Así pues, las próximas elecciones presidenciales norteamericanas, del segundo martes de noviembre, y las europeas de unos meses antes serán clave para determinar el futuro de Ucrania, pero también de Europa; porque, a día de hoy, el futuro europeo está ligado al ucraniano, y ambos, al norteamericano.

Guste o no guste, el futuro de Ucrania pasa en gran parte por quien gobierne en Washington

Y en este contexto, las expectativas son, cuando menos, preocupantes. Preocupantes ante un eventual retorno de Trump a la Casa Blanca, "amigo" declarado de Putin y que ya ha anunciado que cambiará radicalmente la política de su país respecto de Ucrania (y sobre tantos otros aspectos). Pero preocupantes también por el crecimiento sustancial que se espera del voto a la extrema derecha en las europeas, incrementando aún más las dudas sobre el futuro del proyecto europeo, en un momento en el que se encuentra bajo un ataque sin precedentes proveniente del Este.

Es más, la posible victoria de Trump en noviembre hace tiempo que ha despertado todo tipo de pesadillas en Bruselas. Y es que la notoria tendencia aislacionista del personaje, secundada de manera creciente por un partido Republicano cada vez más radicalizado, puede poner en una situación muy delicada el tablero europeo, en especial en lo referente a lo que se conoce como el "paraguas nuclear" que hasta ahora ha brindado Estados Unidos a Europa. Una protección que Trump podría reconsiderar y que sería difícil —por mucho que algunos ahora lo afirmen— que se pudiera reconstruir a partir de la exigua Force de frappe, es decir, la fuerza de disuasión nuclear francesa, incluso si se pudiera acabar contando también con el equivalente británico, el Trident.

Nos encontramos, pues, ante un futuro incierto para Ucrania, en paralelo con las incertidumbres, interrelacionadas, del futuro de Europa.
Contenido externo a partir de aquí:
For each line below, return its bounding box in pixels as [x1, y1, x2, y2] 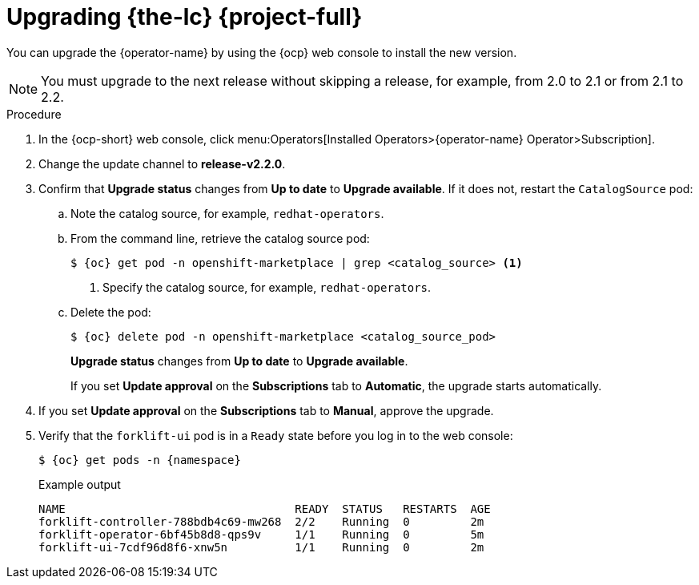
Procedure [6, 107, 62, 121]
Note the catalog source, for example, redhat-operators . [70, 206, 384, 220]
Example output [38, 477, 121, 491]
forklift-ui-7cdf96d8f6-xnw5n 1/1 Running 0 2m [38, 540, 484, 554]
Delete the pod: [70, 305, 151, 319]
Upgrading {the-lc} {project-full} [6, 3, 363, 30]
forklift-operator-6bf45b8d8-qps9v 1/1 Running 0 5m [38, 527, 484, 541]
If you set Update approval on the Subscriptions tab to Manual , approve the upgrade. [38, 403, 494, 418]
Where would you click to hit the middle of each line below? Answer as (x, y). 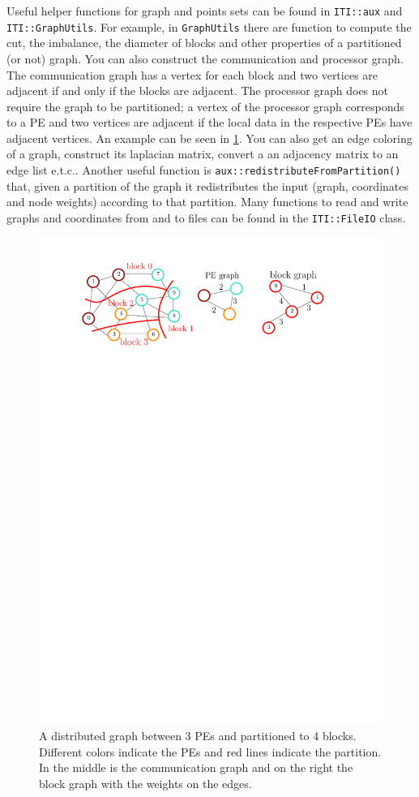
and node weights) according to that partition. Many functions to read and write (207, 202)
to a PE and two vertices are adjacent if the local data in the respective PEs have (209, 122)
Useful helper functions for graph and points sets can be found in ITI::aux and (205, 11)
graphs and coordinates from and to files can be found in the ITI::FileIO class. (206, 217)
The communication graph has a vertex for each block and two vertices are (192, 74)
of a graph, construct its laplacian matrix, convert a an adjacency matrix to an (203, 154)
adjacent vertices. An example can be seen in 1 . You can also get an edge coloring (209, 138)
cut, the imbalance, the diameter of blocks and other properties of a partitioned (204, 43)
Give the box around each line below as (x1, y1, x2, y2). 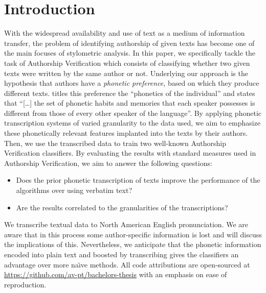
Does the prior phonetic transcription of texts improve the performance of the (16, 175, 260, 185)
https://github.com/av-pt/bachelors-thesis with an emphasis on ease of (4, 269, 227, 280)
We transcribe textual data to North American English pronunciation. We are (4, 219, 249, 230)
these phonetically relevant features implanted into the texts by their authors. (4, 128, 248, 138)
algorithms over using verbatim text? (16, 185, 132, 196)
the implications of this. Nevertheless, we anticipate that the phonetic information (4, 239, 261, 250)
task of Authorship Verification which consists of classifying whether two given (4, 57, 250, 68)
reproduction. (4, 279, 47, 289)
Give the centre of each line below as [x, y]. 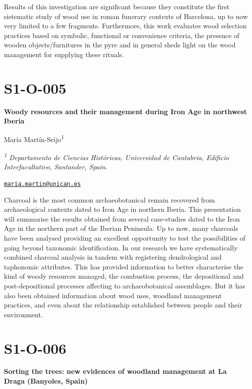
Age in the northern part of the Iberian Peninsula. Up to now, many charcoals [121, 228]
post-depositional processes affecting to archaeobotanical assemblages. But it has [125, 285]
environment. [23, 314]
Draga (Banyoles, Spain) [46, 381]
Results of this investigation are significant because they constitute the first [117, 6]
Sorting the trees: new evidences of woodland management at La [115, 371]
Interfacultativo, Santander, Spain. [56, 167]
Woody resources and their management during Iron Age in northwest [126, 111]
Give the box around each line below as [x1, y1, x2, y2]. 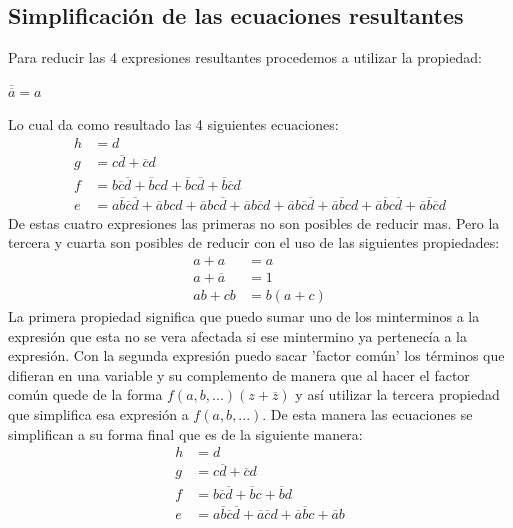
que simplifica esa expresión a [8, 404, 189, 425]
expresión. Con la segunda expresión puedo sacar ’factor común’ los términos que [8, 345, 505, 366]
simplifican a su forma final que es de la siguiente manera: [8, 423, 363, 444]
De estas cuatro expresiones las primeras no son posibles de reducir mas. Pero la [8, 212, 500, 233]
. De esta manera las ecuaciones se [262, 404, 473, 425]
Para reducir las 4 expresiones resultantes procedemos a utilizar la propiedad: [8, 47, 482, 68]
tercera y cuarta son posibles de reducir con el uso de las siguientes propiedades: [8, 232, 500, 253]
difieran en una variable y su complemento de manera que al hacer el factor [8, 364, 470, 385]
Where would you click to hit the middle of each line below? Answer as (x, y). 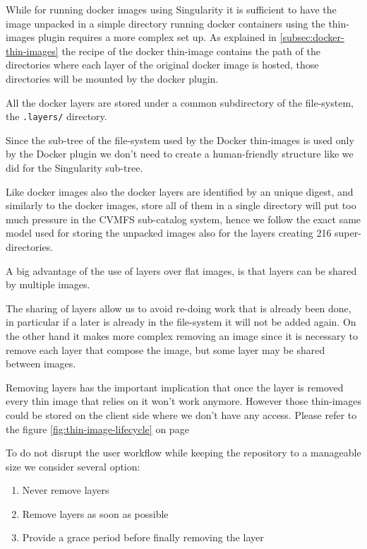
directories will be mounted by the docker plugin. (112, 78)
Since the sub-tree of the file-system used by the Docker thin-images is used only (180, 140)
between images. (41, 364)
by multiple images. (48, 284)
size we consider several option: (73, 466)
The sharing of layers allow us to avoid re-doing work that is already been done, (179, 308)
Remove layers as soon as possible (95, 513)
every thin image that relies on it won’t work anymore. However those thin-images (183, 401)
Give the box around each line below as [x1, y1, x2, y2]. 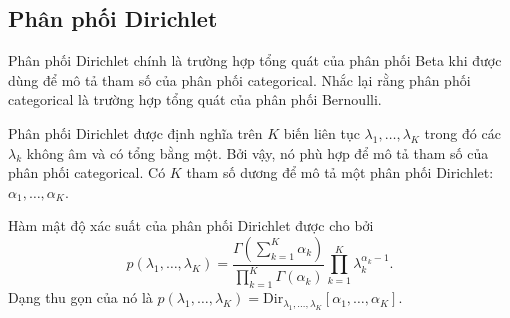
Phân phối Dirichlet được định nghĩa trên [8, 122, 263, 143]
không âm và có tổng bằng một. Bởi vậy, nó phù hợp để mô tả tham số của [26, 142, 489, 163]
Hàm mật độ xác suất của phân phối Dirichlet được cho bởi [8, 215, 374, 236]
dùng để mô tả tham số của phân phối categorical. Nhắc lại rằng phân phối [8, 69, 471, 90]
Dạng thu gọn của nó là [8, 287, 153, 308]
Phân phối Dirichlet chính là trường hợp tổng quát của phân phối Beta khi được [8, 50, 502, 71]
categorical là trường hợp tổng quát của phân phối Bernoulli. [8, 89, 382, 110]
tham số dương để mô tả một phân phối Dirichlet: [186, 162, 494, 183]
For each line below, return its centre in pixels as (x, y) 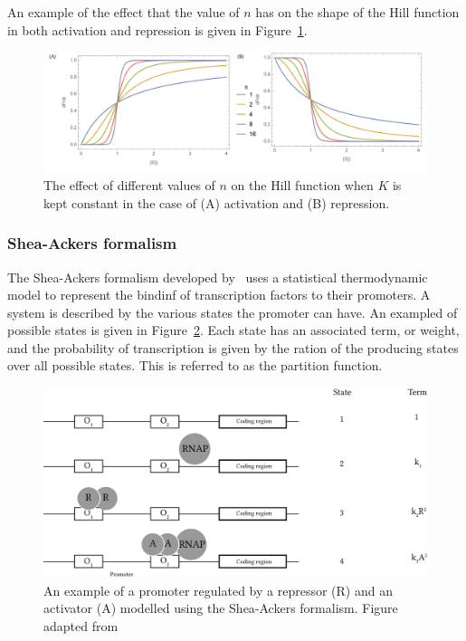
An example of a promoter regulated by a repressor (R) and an (218, 590)
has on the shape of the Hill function (357, 12)
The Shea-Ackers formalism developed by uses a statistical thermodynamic (218, 277)
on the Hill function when (302, 185)
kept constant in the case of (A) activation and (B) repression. (217, 202)
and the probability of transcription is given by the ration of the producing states (233, 347)
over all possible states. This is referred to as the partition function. (195, 365)
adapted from (81, 625)
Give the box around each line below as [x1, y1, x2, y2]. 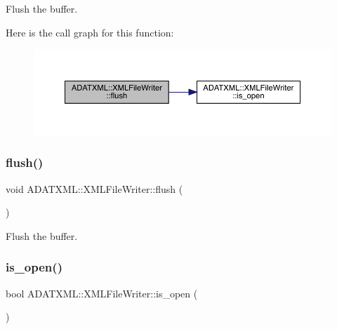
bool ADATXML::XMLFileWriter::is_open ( [6, 286, 198, 300]
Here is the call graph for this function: [6, 25, 174, 39]
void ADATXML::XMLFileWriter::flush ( [6, 181, 183, 196]
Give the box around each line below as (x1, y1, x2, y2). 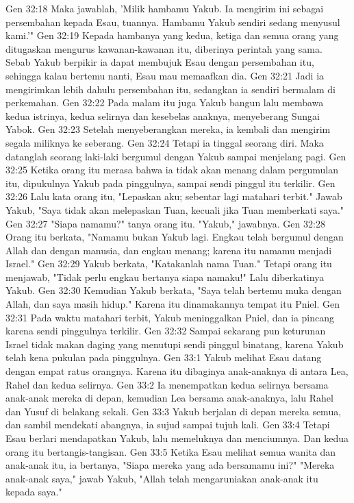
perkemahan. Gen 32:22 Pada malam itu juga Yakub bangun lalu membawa (5, 95, 324, 110)
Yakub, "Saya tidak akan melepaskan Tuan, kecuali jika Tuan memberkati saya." (5, 202, 344, 217)
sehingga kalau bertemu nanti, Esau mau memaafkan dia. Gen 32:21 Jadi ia (5, 68, 325, 82)
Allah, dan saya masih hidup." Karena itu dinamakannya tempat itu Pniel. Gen (5, 297, 340, 311)
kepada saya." (5, 484, 62, 499)
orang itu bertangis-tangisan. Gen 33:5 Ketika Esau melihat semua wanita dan (5, 444, 336, 458)
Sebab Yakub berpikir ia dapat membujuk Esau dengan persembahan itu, (5, 55, 314, 69)
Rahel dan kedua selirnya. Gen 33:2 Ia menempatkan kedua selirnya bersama (5, 377, 329, 391)
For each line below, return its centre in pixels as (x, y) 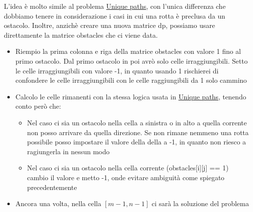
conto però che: (38, 106)
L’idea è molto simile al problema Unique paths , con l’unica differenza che (115, 6)
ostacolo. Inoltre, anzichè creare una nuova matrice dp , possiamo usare (110, 25)
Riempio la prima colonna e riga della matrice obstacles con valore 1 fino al (128, 51)
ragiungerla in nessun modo (68, 151)
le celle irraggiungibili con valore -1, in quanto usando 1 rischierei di (117, 70)
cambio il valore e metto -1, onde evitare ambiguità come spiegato (126, 177)
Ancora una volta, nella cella (58, 203)
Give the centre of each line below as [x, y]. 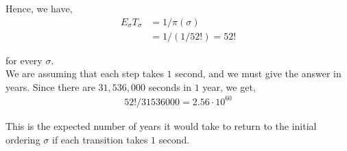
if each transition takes [100, 139]
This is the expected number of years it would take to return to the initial [161, 125]
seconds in [170, 86]
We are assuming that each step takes [85, 73]
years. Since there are [50, 86]
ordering [23, 139]
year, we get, [229, 86]
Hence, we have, [39, 8]

Y la aparente fortaleza de la que estaría gozando en estos momentos Putin, en gran medida por el bloqueo de la ayuda militar de Washington a Kyiv desde que los republicanos controlan la Cámara de los Representantes, no augura una resolución favorable del conflicto ni a corto ni a medio plazo.

Ahora bien, sin obviar de ningún modo la gravedad de la situación actual, tampoco podemos olvidar que tan solo hace unos meses la mayor parte del gobierno ruso, y parece que el propio Putin, tuvieron que abandonar Moscú deprisa y corriendo a raíz del alzamiento de Yevgueni Prigozhin (el jefe del Grupo Wagner) y la marcha de sus tropas hacia la capital rusa. Marcha que se detuvo, de forma misteriosa y todavía desconocida, a unos centenares de kilómetros del Kremlin.

¿Cuál es el futuro, pues, que nos espera? Muy difícil a averiguar, sobre todo si tenemos en cuenta los precedentes mencionados. Lo que sí está claro es que vendrá muy marcado por el resultado electoral de noviembre en Estados Unidos, así como el de Europa antes, a principios de junio.